Свентицкий совершенно искренне привязался ко мне. Даже решил подарить свою шубу — единственную, кажется, память о прошлом своем богатстве. И, как дальше выяснилось, не только память.

— Наверное, вы заметили, что я по своему характеру очень одинокий человек. Вероятно — малотерпимый. И я вам благодарен за то, что вы мне скрасили многие вечера, терпеливо выслушиваете речи, в которые не верите и не принимаете. Собственно говоря — вы здесь наиболее близкий мне человек. И я хочу вам сделать подарок на память.

— Какой же подарок, Яков Павлович?

— Мою шубу.

Я с трудом сдержал неприличную улыбку, представив себя здесь, в лагере, в этой тяжелой шубе, сшитой, наверное, еще в девятнадцатом веке.

— Нет, конечно, эта шуба не годится для того, чтобы ходить по Москве. Ее фасон вышел из моды. Но все остальное — не вышло и не выйдет. Это прекрасное, никогда не снашиваемое сукно, верблюжий ватин, приклад, который можно встретить только у лучших лондонских портных. Вы ее распорете, и сколько-нибудь приличный портной в России сошьет вам вечное прекрасное пальто. Но я дарю вам ее с условием, что вы сами проделаете всю предварительную работу: распорете, сложите отдельно материал, подкладку, приклад… Если бы я верил в потусторонний мир, я был бы там удовлетворен тем, что облегчил жизнь приятному мне человеку.

— Яков Павлович, я тронут и благодарствую, но вы говорите так, будто завещание составляете.

— Да, вы правы. Завещание.

— Для него еще не наступило время. Я уверен, что скоро закончится война, вас, иноподданого, освободят в первую очередь, и ваша старомодная шуба еще покрасуется на ваших плечах.

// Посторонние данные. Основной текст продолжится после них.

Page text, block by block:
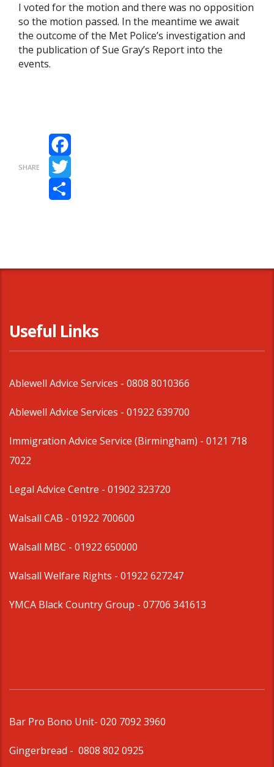
I voted for the motion and there was no opposition
so the motion passed. In the meantime we await
the outcome of the Met Police’s investigation and
the publication of Sue Gray’s Report into the
events.
SHARE
Facebook
Twitter
Useful Links
Ablewell Advice Services - 0808 8010366
Ablewell Advice Services - 01922 639700
Immigration Advice Service (Birmingham) - 0121 718
7022
Legal Advice Centre - 01902 323720
Walsall CAB - 01922 700600
Walsall MBC - 01922 650000
Walsall Welfare Rights - 01922 627247
YMCA Black Country Group - 07706 341613
Bar Pro Bono Unit- 020 7092 3960
Gingerbread - 0808 802 0925
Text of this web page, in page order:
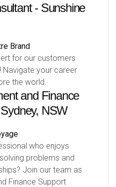
- Sunshine
Brand
for our customers
Navigate your career
the world.
and Finance
NSW
who enjoys
problems and
Join our team as
Finance Support
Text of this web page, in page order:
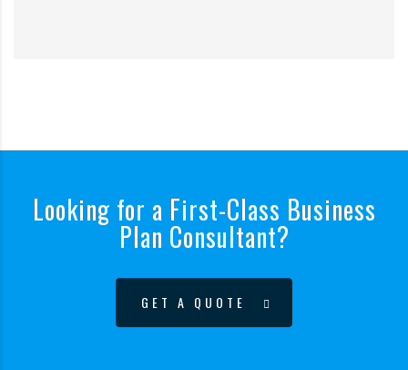
Looking for a First-Class Business
Plan Consultant?
GET A QUOTE
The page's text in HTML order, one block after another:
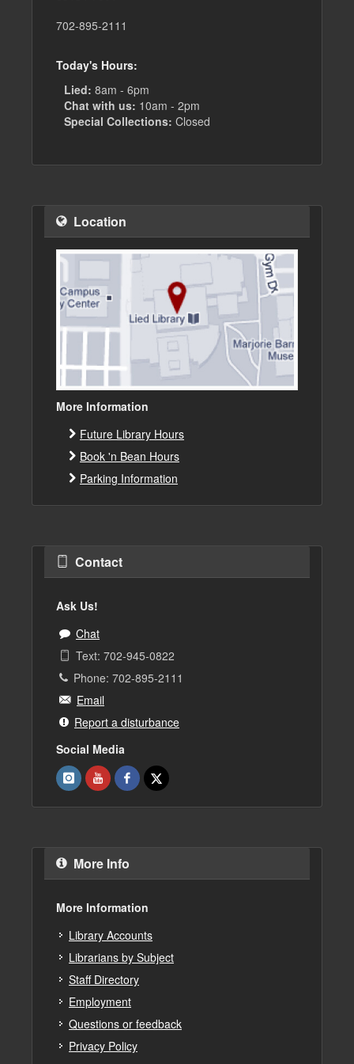
702-895-2111
Today's Hours:
Lied: 8am - 6pm
Chat with us: 10am - 2pm
Special Collections: Closed
Location
More Information
Future Library Hours
Book 'n Bean Hours
Parking Information
Contact
Ask Us!
Chat
Text: 702-945-0822
Phone: 702-895-2111
Email
Report a disturbance
Social Media
More Info
More Information
Library Accounts
Librarians by Subject
Staff Directory
Employment
Questions or feedback
Privacy Policy
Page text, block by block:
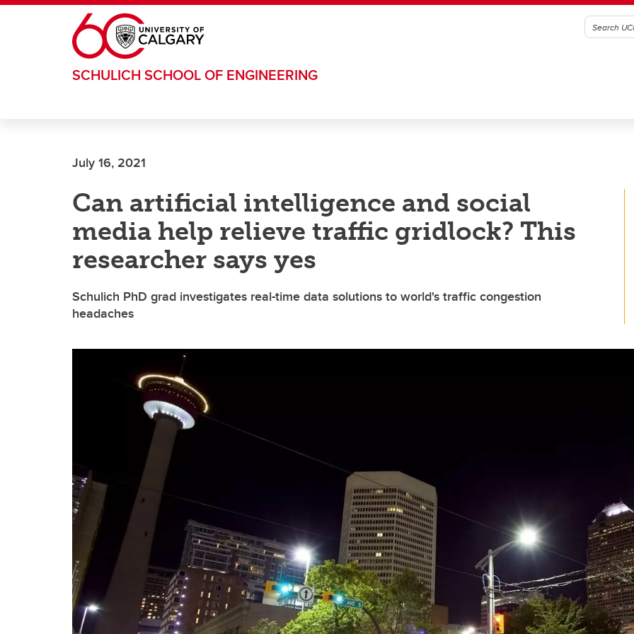
Skip to main content
SCHULICH SCHOOL OF ENGINEERING
July 16, 2021
Can artificial intelligence and social
media help relieve traffic gridlock? This
researcher says yes
Schulich PhD grad investigates real-time data solutions to world's traffic congestion
headaches
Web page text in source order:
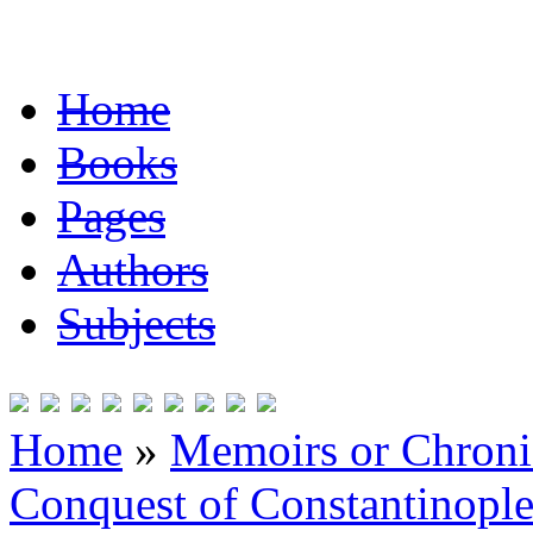
Home
Books
Pages
Authors
Subjects
Home » Memoirs or
Conquest of Constantinople

— Ну, хорошо. Мне уже знакомы ваши убеждения, и давайте найдем компромисс. Шуба — мое единственное достояние, ее легко украсть. А вы — вольный человек и живете за зоной. Возьмите ее к себе. Если, как вы наивно думаете, меня освободят, я буду вам благодарен за то, что вы мне ее сохранили. Если же умру здесь, то считайте, что я вам ее завещал, и отнеситесь ко всему, что я сказал, как к моей последней воле, вернее — просьбе.

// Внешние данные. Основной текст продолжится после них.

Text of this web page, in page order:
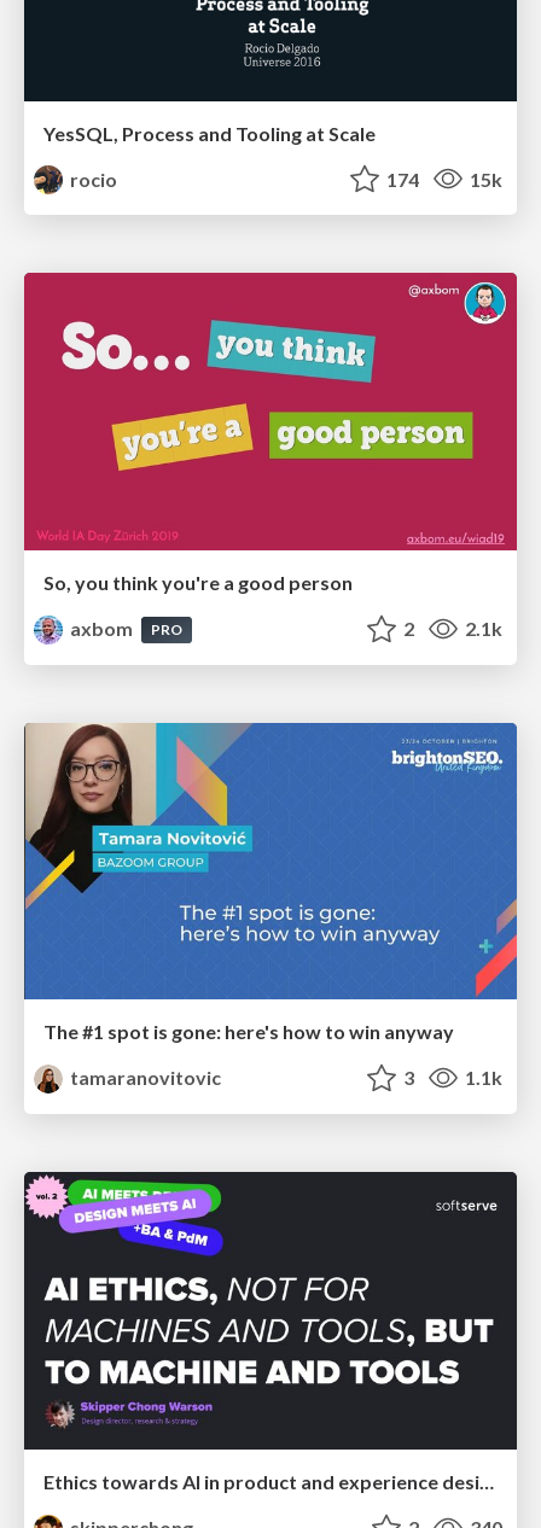
YesSQL, Process and Tooling at Scale
rocio
174 15k
So, you think you're a good person
axbom
PRO 2 2.1k
The #1 spot is gone: here's how to win anyway
tamaranovitovic
3 1.1k
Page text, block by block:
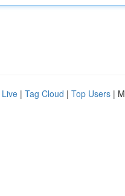
Live | Tag Cloud | Top Users |
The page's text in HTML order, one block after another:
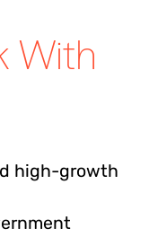
With
high-growth
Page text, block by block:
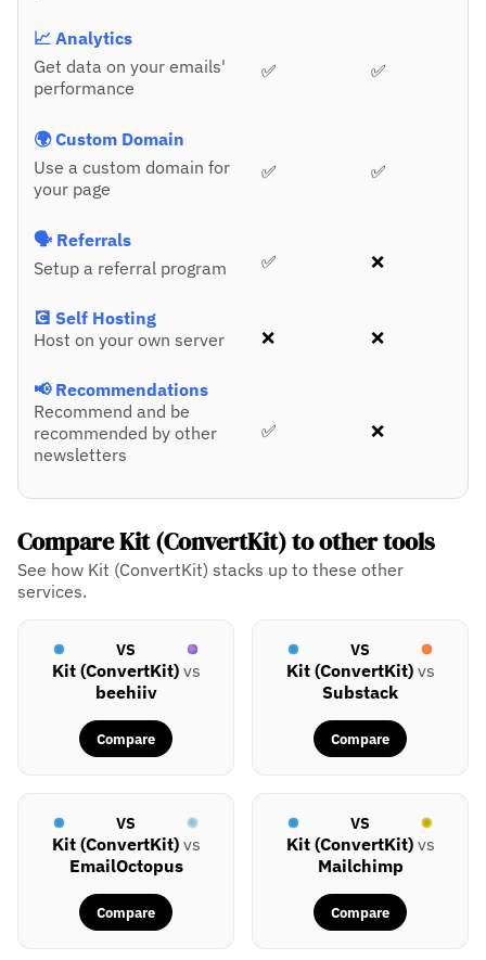
📈 Analytics
Get data on your emails'
performance
✅ ✅
🌍 Custom Domain
Use a custom domain for
your page
✅ ✅
🗣️ Referrals
Setup a referral program
✅ ❌
💽 Self Hosting
Host on your own server
❌ ❌
📢 Recommendations
Recommend and be
recommended by other
newsletters
✅ ❌
Compare Kit (ConvertKit) to other tools
See how Kit (ConvertKit) stacks up to these other
services.
VS
Kit (ConvertKit)vs
beehiiv
Compare
VS
Kit (ConvertKit)vs
Substack
Compare
VS
Kit (ConvertKit)vs
EmailOctopus
Compare
VS
Kit (ConvertKit)vs
Mailchimp
Compare
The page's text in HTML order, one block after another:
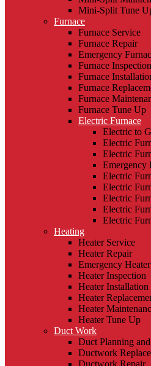
Mini-Split Tune
Furnace
Furnace Service
Furnace Repair
Emergency
Furnace Inspection
Furnace
Furnace
Furnace
Furnace Tune Up
Electric Furnace
Electric to
Electric
Electric
Emergency
Electric
Electric
Electric
Electric
Electric
Heating
Heater Service
Heater Repair
Emergency
Heater Inspection
Heater Installation
Heater
Heater
Heater Tune Up
Duct Work
Duct Planning
Ductwork
Ductwork Repair
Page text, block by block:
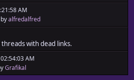
AM
byalfredalfred
with dead links.
AM
Grafikal
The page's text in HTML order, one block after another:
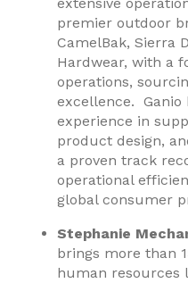
extensive
premier outdoor
CamelBak, Sierra
Hardwear, with a
operations,
excellence. Ganio
experience in
product design,
a proven track
operational
global consumer
Stephanie
brings more than
human resources
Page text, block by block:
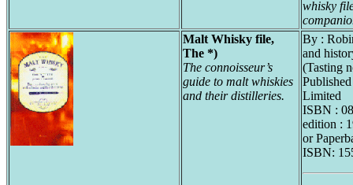
whisky
Malt Whisky file,
The *)
The connoisseur’s
guide to malt whiskies
and their distilleries.
By :
and
(Tasting
Limited
ISBN :
edition :
or
ISBN:

— Хорошо, Яков Павлович. Унесу я вашу шубу, хотя и тут ее никто не украдет, в ней нет никакой ценности для лагерника.

Но в тот вечер я ее не унес, и в следующий не унес, все откладывал, да и неудобно мне казалось выходить вечером через вахту с тяжелой шубой в руках, под насмешливо понимающими взорами надзирателей: взял, значит, в лапу нормировщик, а еще трепались про него — дескать, не берет…

Наверное, я бы все же выполнил странную просьбу старика. Но не успел. Убили его.

— Слышали?! Хлебореза-то нашего тюкнули — зарубили!

Я побежал в хлеборезку. Она уже была полна вертухаев, там распоряжался "кум"; на топчане, прикрытый ветошью, вымазанной кровью, лежал мой давешний собеседник, и я, слава Богу, не увидел его умное, изрубленное лицо. Все было просто Пришел в хлеборезку урка из бандитов, потребовал буханку хлеба, получив отказ, хладнокровно вынул из-за бушлата топор, всадил его в голову старику, спокойно за брал буханку хлеба одну, только одну буханку! и ушел в барак. Теперь он столь же спокойно ест эту буханку в карцере. Вместо того чтобы ходить на работу в лес, ему предстоят передачи от восхищенных дружков, беседы с опером в "хитром домике", этап в Вожаель, свидания на пересылке со многими знакомыми, суд и совершенно ничтожный срок. Ибо дадут ему десять лет "с погашением отбытого срока", а так как после последней судимости он отбыл около полугода, то вот эти полгода он и получит за убийство старика.

Значит, прав оказался в своих трагических предчувствиях Яков Павлович! И суждено ему было покоиться в безымянной могиле на лагерном кладбище, исчезнув навсегда, как исчезли все его близкие.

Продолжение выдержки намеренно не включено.